- _What is needed_
Every record below should be repeated exactly. Omit the pictures.

Top of Record excerpts

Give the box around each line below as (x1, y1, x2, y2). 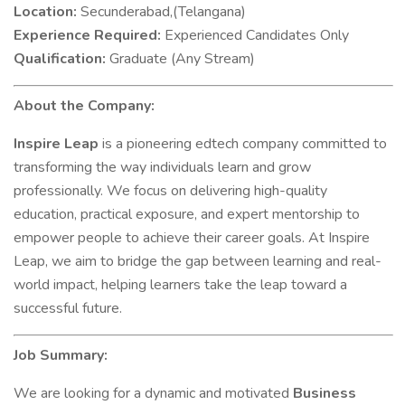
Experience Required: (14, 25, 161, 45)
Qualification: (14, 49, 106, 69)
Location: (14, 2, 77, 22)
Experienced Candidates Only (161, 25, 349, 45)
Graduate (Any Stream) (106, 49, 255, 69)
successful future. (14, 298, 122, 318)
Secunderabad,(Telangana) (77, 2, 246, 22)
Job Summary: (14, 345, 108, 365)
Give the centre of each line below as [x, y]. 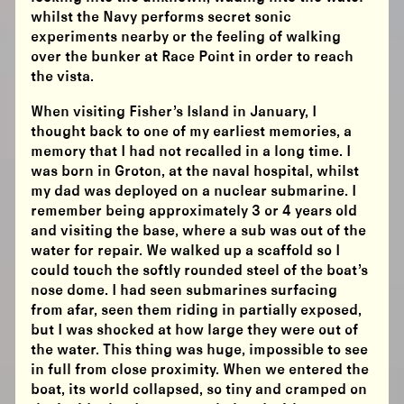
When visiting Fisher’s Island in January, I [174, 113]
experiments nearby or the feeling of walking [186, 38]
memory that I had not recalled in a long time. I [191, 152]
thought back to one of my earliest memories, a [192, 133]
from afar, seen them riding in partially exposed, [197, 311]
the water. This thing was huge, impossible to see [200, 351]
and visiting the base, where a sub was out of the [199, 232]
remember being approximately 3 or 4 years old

Bottom of Record excerpts

- _Response area_
Give the box around each line below as (x1, y1, x2, y2). 
Experience Required: (14, 25, 161, 45)
Qualification: (14, 49, 106, 69)
Location: (14, 2, 77, 22)
Experienced Candidates Only (161, 25, 349, 45)
Graduate (Any Stream) (106, 49, 255, 69)
successful future. (14, 298, 122, 318)
Secunderabad,(Telangana) (77, 2, 246, 22)
Job Summary: (14, 345, 108, 365)
Give the centre of each line below as [x, y]. 
When visiting Fisher’s Island in January, I [174, 113]
experiments nearby or the feeling of walking [186, 38]
memory that I had not recalled in a long time. I [191, 152]
thought back to one of my earliest memories, a [192, 133]
from afar, seen them riding in partially exposed, [197, 311]
the water. This thing was huge, impossible to see [200, 351]
and visiting the base, where a sub was out of the [199, 232]
remember being approximately 3 or 4 years old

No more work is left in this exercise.